The warnings come as millions of UK families are being encouraged to reuse bags through the imposition of charges. The Scottish Government wants shoppers to pay 5p per bag from October 2014.
Scotland uses 750 million carrier bags each year, the highest proportion in the UK.
Environment Secretary Richard Lochhead said the charge was to “encourage shoppers to reuse bags to combat the throwaway culture Scotland has”. Deputy Prime Minister Nick Clegg announced plans for similar charges for England at the Lib Dem conference last month. They would take effect in 2015.
We took a selection of reusable bags for analysis at Glasgow Caledonian University’s School of Health and Life Sciences. There were plastic and cloth types, with laboratory analysis being done on one square centimetre of each.
Four of the nine fell into the heavily contaminated category.
“These bags would have to be cleaned and disinfected on a regular basis to avoid the risk of food poisoning,” said Professor Kofi Aidoo, a leading expert on bacterial toxins and food-borne diseases.
“Vegetables that come into contact with the inside of the bags could easily be contaminated.”
To ensure they have the bags with them on their next shop, many families put the empty bags back into the boot of the car. Professor Aidoo highlighted this as a major hazard.
“The warm environment of cars make them the worst place as far as bacteria is concerned. One bacteria cell will quickly become thousands. If people are going to have to pay for bags and re-use them my concern is we’re creating a high risk of food poisoning. At the very least people have to be given advice to clean these bags every time they use them.”
Professor Aidoo’s concerns were echoed by Professor Pennington, who headed the enquiry into the world’s worst E.coli outbreak at a Wishaw butchers which killed 21 in 1996.
“There is a real issue here as to whether we should go ahead with the 5p tax. Any bag that’s carrying meat, wrapped or unwrapped, shouldn’t be used again. I would be very surprised if many people washed bags and even if they do they won’t necessarily get rid of all of the bugs. The bag may look clean but you can still easily find these bugs.”
A spokesman for The Food Standards Agency said: “Packing raw meat and fish with ready-to-eat foods can lead to cross-contamination. While a carrier bag may look clean there is always the potential for cross-contamination of ready-to-eat foods.”
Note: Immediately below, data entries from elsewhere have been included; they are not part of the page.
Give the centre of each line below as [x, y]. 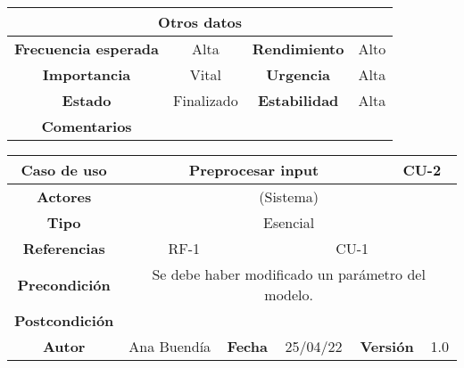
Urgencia [298, 74]
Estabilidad [298, 100]
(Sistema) [289, 196]
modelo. [289, 294]
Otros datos [200, 22]
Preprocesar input [254, 170]
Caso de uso [64, 170]
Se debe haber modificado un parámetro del [289, 274]
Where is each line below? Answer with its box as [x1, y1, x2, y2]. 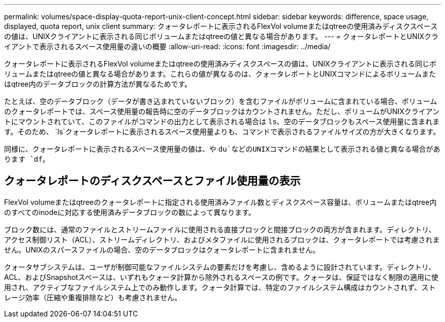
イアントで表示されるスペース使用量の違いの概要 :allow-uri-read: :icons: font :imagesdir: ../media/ [4, 42, 331, 51]
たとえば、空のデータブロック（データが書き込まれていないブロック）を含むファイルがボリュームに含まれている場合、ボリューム [4, 97, 437, 105]
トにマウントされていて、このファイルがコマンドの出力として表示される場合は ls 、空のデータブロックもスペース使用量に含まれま [4, 117, 440, 126]
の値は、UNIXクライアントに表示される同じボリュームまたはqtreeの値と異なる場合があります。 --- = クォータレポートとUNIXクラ [4, 32, 439, 41]
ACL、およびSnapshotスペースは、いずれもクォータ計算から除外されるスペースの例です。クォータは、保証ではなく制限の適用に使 [4, 272, 438, 281]
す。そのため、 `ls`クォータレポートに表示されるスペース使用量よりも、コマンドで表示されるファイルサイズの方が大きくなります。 [4, 127, 440, 136]
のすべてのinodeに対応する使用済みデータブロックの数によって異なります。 [4, 207, 256, 217]
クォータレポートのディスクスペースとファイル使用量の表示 [4, 174, 301, 188]
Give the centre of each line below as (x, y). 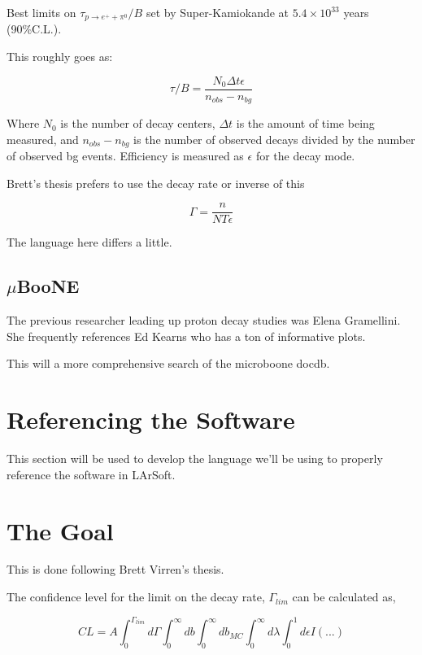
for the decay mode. (305, 156)
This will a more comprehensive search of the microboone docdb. (168, 363)
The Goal (60, 530)
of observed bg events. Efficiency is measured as (125, 156)
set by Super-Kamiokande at (218, 12)
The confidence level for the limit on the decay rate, (136, 597)
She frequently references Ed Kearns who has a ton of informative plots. (186, 336)
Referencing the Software (151, 419)
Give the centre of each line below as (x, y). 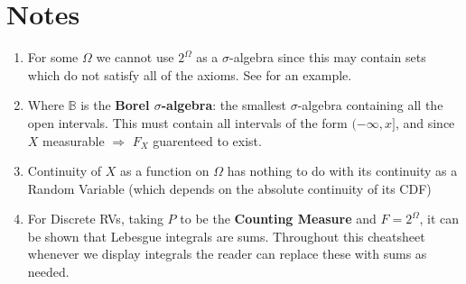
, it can (439, 219)
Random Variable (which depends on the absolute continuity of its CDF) (229, 188)
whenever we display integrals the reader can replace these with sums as (227, 254)
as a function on (165, 171)
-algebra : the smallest (224, 105)
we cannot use (135, 57)
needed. (48, 272)
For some (53, 57)
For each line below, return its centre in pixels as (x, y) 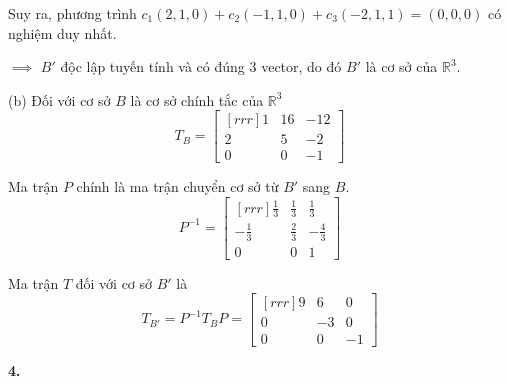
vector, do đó (301, 66)
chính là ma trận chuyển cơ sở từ (177, 186)
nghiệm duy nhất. (62, 32)
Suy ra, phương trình (72, 13)
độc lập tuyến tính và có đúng (152, 66)
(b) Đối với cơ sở (59, 99)
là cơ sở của (401, 66)
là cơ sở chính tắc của (197, 99)
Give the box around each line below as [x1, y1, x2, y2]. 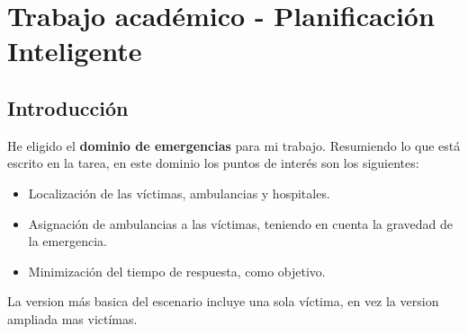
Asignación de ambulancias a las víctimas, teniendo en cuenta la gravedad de [28, 214, 454, 233]
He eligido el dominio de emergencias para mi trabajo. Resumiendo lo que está [7, 136, 461, 154]
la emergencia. [28, 232, 107, 250]
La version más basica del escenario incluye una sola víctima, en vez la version [7, 292, 439, 311]
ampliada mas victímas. [7, 309, 138, 328]
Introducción [7, 93, 129, 121]
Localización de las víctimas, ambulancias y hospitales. [28, 183, 330, 202]
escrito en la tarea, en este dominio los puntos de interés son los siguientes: [7, 154, 419, 172]

A British Retail Consortium spokesperson said: “We have already succeeded in significantly reducing carrier bag usage. Single use carrier bags account for less that one per cent of household waste in the UK.
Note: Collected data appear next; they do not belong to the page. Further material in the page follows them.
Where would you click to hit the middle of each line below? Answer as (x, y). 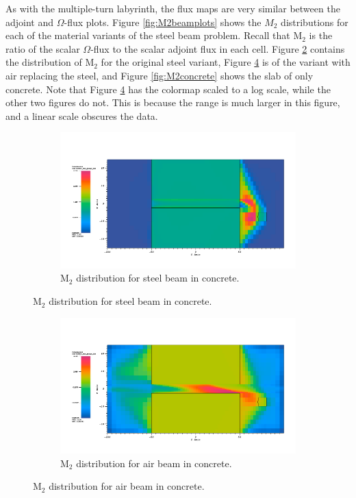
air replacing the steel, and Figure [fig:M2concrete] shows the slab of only (160, 75)
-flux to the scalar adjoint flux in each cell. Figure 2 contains (218, 48)
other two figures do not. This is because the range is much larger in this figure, (173, 102)
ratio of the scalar (43, 48)
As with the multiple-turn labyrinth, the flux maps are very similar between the (173, 8)
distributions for (315, 22)
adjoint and (30, 22)
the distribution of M (50, 62)
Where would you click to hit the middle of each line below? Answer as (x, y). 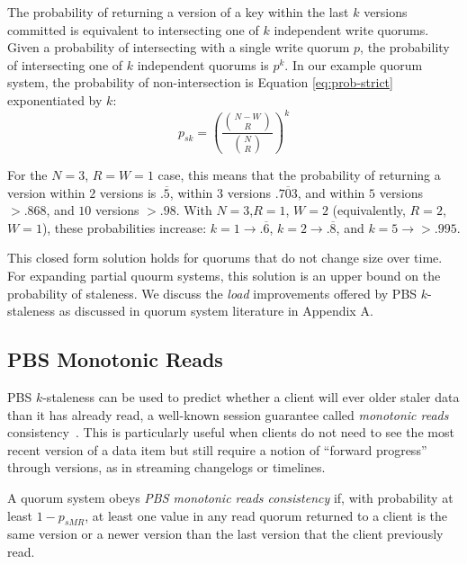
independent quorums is (203, 64)
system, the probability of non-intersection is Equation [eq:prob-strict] (200, 82)
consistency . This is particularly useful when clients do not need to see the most (231, 432)
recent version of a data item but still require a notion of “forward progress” (217, 449)
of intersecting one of (65, 64)
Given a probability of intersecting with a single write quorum (179, 47)
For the (27, 175)
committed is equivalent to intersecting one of (133, 29)
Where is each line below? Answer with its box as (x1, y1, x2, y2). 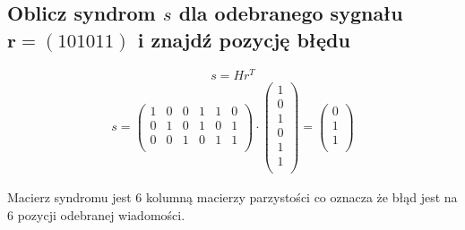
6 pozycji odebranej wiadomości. (7, 205, 185, 224)
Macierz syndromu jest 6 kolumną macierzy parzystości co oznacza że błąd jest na (7, 187, 458, 206)
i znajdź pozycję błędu (137, 25, 350, 53)
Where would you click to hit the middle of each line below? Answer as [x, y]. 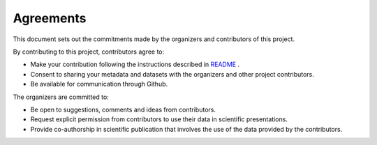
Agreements [50, 18]
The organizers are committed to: [61, 97]
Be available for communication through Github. [99, 84]
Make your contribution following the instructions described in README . [135, 64]
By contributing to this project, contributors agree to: [89, 52]
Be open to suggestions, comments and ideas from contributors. [123, 109]
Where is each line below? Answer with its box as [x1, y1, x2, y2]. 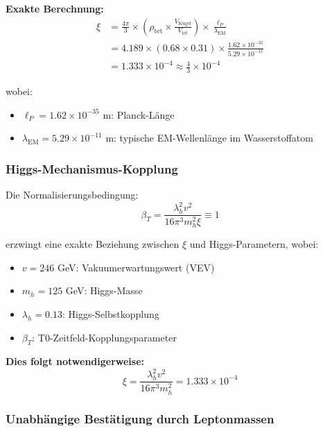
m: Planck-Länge [103, 107, 175, 121]
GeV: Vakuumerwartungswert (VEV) [57, 260, 215, 274]
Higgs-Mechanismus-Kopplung [6, 160, 178, 177]
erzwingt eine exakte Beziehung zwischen [6, 237, 180, 251]
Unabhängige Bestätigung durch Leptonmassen [6, 409, 274, 427]
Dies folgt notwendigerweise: [6, 354, 145, 369]
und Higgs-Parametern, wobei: [189, 237, 319, 251]
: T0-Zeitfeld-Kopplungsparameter [32, 330, 177, 344]
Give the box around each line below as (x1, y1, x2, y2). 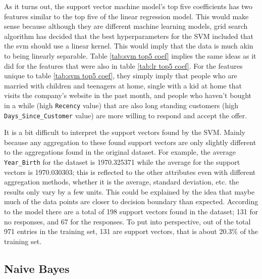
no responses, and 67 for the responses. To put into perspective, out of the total (4, 216, 251, 226)
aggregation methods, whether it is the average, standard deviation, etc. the (4, 176, 239, 187)
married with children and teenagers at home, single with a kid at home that (4, 80, 242, 90)
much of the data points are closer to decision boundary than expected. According (4, 196, 258, 207)
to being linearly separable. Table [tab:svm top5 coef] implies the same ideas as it (4, 50, 256, 61)
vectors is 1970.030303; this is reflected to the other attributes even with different (4, 166, 256, 177)
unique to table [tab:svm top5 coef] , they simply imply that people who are (4, 70, 237, 81)
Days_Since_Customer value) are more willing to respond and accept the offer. (4, 110, 247, 120)
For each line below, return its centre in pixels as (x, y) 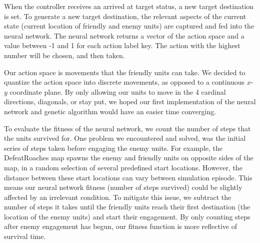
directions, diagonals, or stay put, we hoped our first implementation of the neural (130, 101)
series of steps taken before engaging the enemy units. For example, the (113, 148)
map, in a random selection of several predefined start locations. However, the (123, 167)
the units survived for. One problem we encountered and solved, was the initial (125, 138)
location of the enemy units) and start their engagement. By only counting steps (127, 216)
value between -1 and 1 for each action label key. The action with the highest (122, 45)
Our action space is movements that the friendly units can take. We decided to (125, 72)
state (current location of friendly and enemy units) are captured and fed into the (129, 26)
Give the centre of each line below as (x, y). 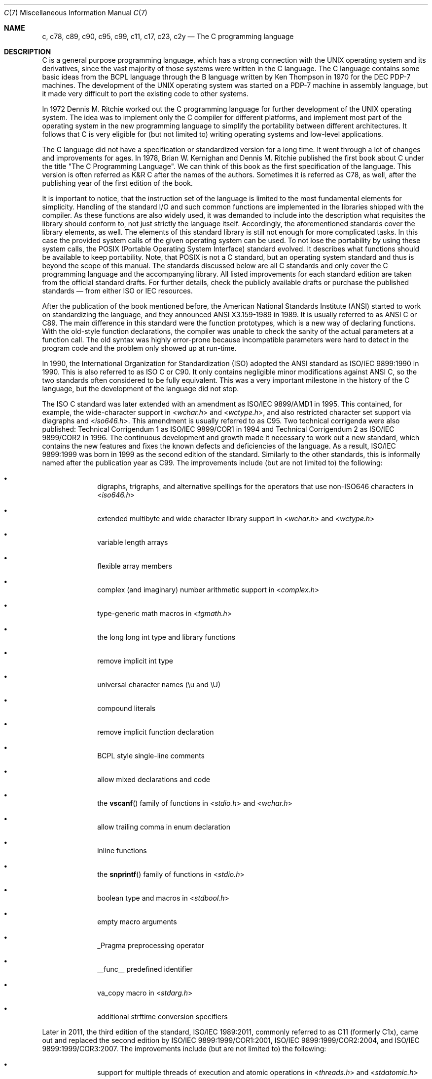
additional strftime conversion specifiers (162, 1017)
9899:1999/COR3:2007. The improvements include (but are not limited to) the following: (184, 1049)
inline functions (122, 851)
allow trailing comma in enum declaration (164, 827)
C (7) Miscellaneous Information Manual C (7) (76, 13)
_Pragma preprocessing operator (151, 945)
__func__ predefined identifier (145, 969)
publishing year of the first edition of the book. (117, 183)
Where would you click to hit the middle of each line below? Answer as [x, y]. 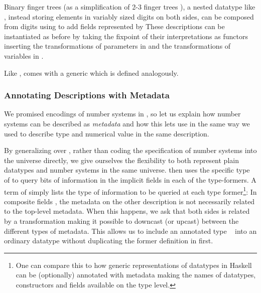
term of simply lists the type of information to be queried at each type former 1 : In [130, 191]
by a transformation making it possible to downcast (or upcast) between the [121, 221]
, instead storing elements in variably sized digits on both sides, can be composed [129, 16]
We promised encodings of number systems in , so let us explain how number [122, 114]
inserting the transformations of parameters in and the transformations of [117, 46]
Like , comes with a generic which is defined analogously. [91, 72]
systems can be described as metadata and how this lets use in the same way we [127, 123]
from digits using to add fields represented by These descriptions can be [114, 26]
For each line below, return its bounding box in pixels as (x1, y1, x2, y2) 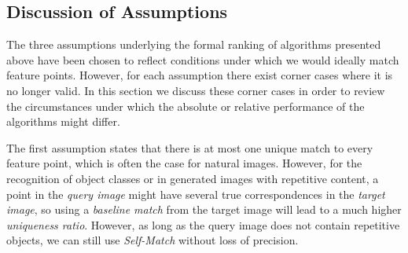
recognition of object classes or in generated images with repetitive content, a (6, 170, 379, 186)
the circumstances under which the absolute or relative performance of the (6, 97, 365, 114)
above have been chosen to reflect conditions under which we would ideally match (6, 51, 399, 68)
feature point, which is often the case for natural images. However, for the (6, 155, 362, 171)
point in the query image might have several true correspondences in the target (6, 185, 385, 202)
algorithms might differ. (6, 113, 120, 130)
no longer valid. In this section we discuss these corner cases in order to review (6, 82, 385, 98)
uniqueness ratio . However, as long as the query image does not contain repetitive (6, 216, 400, 233)
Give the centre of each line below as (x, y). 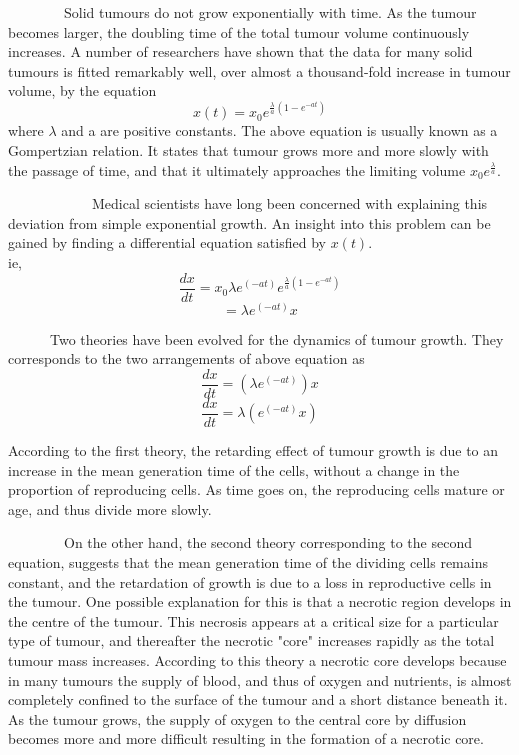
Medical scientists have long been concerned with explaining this (289, 203)
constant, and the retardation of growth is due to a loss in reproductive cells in (250, 581)
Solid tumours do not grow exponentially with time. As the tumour (270, 12)
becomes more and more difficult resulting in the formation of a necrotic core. (246, 738)
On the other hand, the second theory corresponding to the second (267, 542)
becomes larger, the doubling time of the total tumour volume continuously (239, 31)
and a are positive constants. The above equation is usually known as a (279, 130)
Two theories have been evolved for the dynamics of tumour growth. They (276, 338)

“Any legislation should be proportionate.”
Our shock findings led to renewed calls for a re-think on charging for bags from the Carrier Bag Consortium. They have been campaigning on the subject with Scots boss Bill McDonald currently seeking to challenge the legality of the Scottish Government’s proposals.
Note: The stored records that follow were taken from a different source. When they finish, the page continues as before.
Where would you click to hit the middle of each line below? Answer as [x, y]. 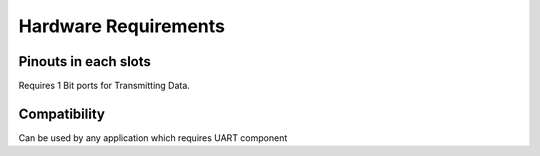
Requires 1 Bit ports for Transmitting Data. [104, 86]
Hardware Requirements [121, 26]
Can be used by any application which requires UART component [153, 137]
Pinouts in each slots [85, 61]
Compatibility [61, 113]
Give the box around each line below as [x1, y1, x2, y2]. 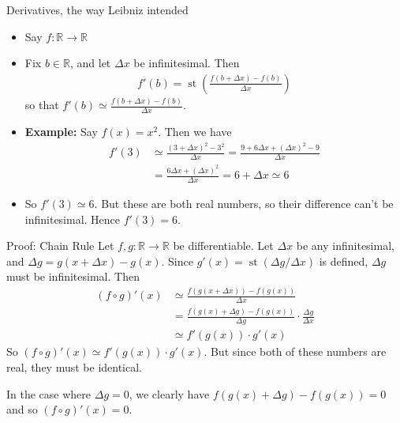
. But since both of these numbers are [204, 343, 387, 360]
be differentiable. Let [173, 237, 274, 254]
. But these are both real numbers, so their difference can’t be [94, 195, 394, 212]
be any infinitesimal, [296, 237, 394, 254]
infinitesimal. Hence [24, 210, 121, 227]
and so [6, 401, 38, 417]
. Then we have [158, 123, 232, 139]
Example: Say [24, 123, 98, 139]
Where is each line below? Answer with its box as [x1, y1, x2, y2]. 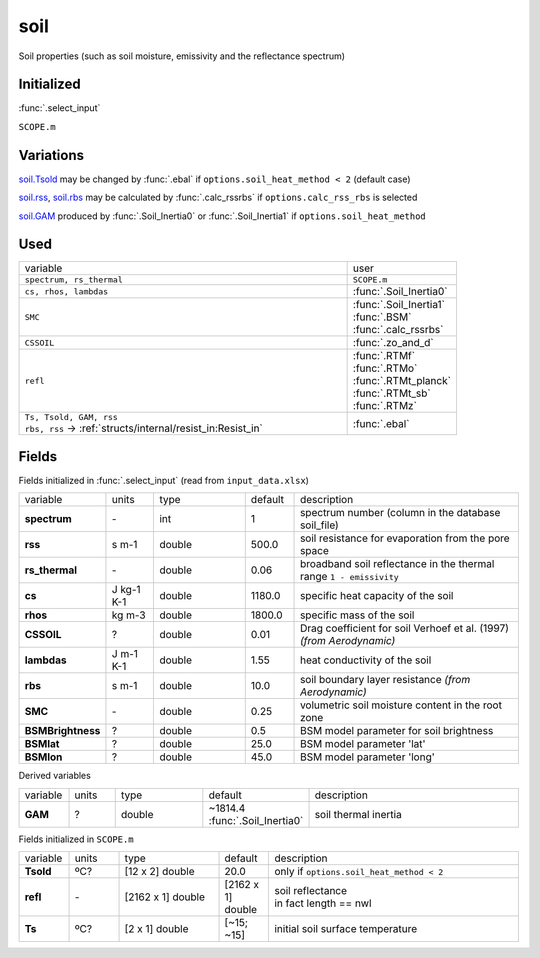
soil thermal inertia [314, 807, 402, 821]
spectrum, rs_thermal [24, 275, 124, 285]
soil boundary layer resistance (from [300, 673, 471, 687]
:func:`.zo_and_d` [352, 336, 434, 350]
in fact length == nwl [274, 896, 372, 910]
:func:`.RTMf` [352, 349, 415, 363]
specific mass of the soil [300, 608, 415, 622]
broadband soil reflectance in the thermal [300, 557, 495, 571]

“These are very striking findings,” said Mr McDonald. “We have been against charging and there is very real issue with the hygiene of re-using bags. I despair when I go to supermarkets and see people bringing these bags which could be carrying all sorts of bugs. Politicians aren’t paying attention to the medical evidence.”
Both Polypropylene plastic bags and cloth ones will still have bugs regardless of cleaning, according to Professor Aido. Disinfecting plastic bags by wiping won’t remove all the organisms. Heating to 121 degrees is the only way to kill them, which is well above boiling point and not practical. If I had to choose, I’d pick a cloth one that can be washed at high temperature in a washing machine.”
The lab analysis found staphylococcus aureus, a disease-causing bacteria that can grow and produce toxin. Yeasts and moulds from food spoilage were regularly isolated. Asperigillus and Penicillium were the most common.
“Presence of these organisms on carrier bags could contaminate freshly-purchased open foods such as fruits and vegetables,” said Professor Aidoo. There’s a need to protect the elderly, the young and those with a compromised immune system including the elderly. Regular re-use of bags to carry food without regular cleaning and disinfection could pose a threat.”